Code for love: algorithmic dating

Posted on

One of the innovative Danish TV channels, DR3, has a history of dating programs with Gift ved første blik as, I believe, the initial program. A program with – literally – an arranged marriage between to participants matched by what was supposed to be relationship experts. Exported internationally as Married at First Sight the stability of the marriages has been low as very few of the couples have stayed together, – if one is to trust the information on the English Wikipedia.

Now my colleagues at DTU Compute has been involved in a new program called Koden til kærlighed (the code for love). Contrary to Gift ved første blik the participants are not going to get married during the program, but will live together for a month, – and as the perhaps most interesting part – the matches are determined by a learning algorithm: If you view the streamed program of the first episode you will have the delight of seeing glimpses of data mining Python code with Numpy (note the intermixed camelcase and underscore :).

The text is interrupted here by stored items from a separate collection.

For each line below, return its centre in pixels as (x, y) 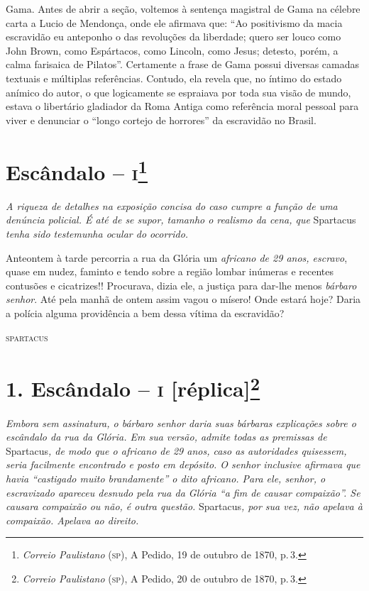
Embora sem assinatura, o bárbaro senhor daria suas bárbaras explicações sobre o (181, 422)
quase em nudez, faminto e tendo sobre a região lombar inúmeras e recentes (170, 271)
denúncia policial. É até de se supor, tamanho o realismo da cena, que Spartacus (181, 220)
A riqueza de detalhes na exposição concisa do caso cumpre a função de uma (172, 205)
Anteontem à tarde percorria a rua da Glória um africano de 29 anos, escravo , (177, 257)
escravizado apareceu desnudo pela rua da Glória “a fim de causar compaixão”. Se (183, 492)
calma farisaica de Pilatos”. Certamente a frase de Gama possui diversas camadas (182, 64)
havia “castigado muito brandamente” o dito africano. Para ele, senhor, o (166, 478)

The program seems to have been filmed with smartphone cameras for the most part. The participants are four couples of white heterosexual millenials. So far we have seen their expectations and initial first encounters, – so we are far from knowing whether my colleagues have done a good job with the algorithmic matching.

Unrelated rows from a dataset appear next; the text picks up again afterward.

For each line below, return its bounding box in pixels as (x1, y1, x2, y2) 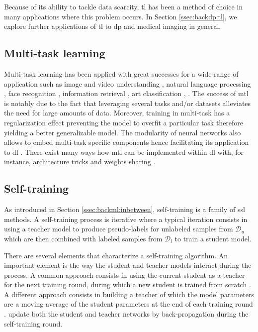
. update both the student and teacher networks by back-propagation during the (4, 309, 249, 319)
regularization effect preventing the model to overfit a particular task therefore (4, 117, 244, 127)
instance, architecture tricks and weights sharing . (4, 156, 156, 167)
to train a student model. (174, 233, 252, 243)
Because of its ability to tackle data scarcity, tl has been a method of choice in (4, 1, 243, 11)
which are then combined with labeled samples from (4, 233, 163, 243)
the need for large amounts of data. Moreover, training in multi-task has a (4, 108, 230, 118)
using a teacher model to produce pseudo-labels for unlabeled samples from (4, 223, 233, 234)

According to the program, the producers and the Technical University of Denmark have collected information from 1’400 persons in “well-functioning” relationships. There must have been pairs among the 1’400 so the data scientist can train the algorithm using pairs as the positive examples and persons that are not pairs as negative examples. The 350 new singles signed up for the program can then be matched together with the trained algorithm. And four couples of – I suppose – the top ranking matches were selected for the program.

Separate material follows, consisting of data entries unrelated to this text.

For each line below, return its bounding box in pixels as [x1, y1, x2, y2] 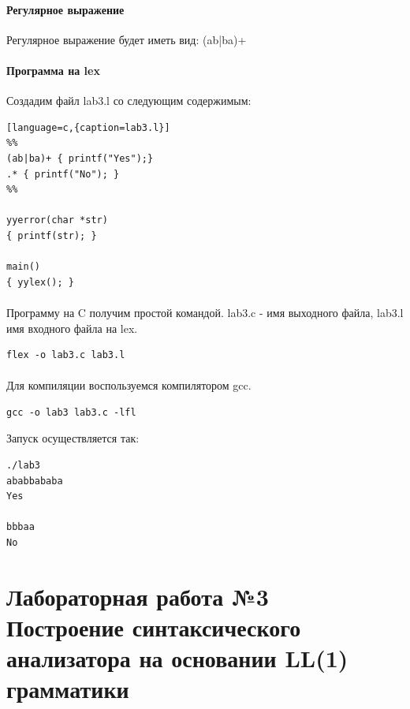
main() [6, 261, 40, 273]
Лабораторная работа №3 [6, 580, 269, 612]
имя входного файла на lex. [6, 319, 138, 336]
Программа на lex [6, 62, 100, 78]
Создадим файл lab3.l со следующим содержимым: [6, 92, 252, 109]
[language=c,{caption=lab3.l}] [6, 121, 170, 133]
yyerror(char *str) [6, 215, 108, 226]
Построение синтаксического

Our Professor Jan Larsen was involved in the program and explained a bit more about the setup in the radio. The collected input was based on responses to 104 questions for 667 couples (apparently not quite 1’400). Important questions may have been related to sleep and education.

It will be interesting to follow the development of the couples. There are 8 episodes in this season. It would have been nice with more technical background: What are the questions? How exactly is the match determined? How is the importance of the questions determined? Has the producers done any “editing” in the relationships? (For instance, why are all participants in the age range 20-25 years?). When people matches how is the answer to the question matching: Are the answers homophilic or heterophilic? During the program there are glimpses of questions, that might have been used. Some examples are “Do you have a tv-set?”, “Which supermarket do you use?”and “How many relationships have you ended?” It is a question whether a question such as “Do you have a tv-set?” is a any use. 667 couples compared to 104 questions are not that much to train a model and one should think that less relevant questions could confuse the algorithm more than it would help.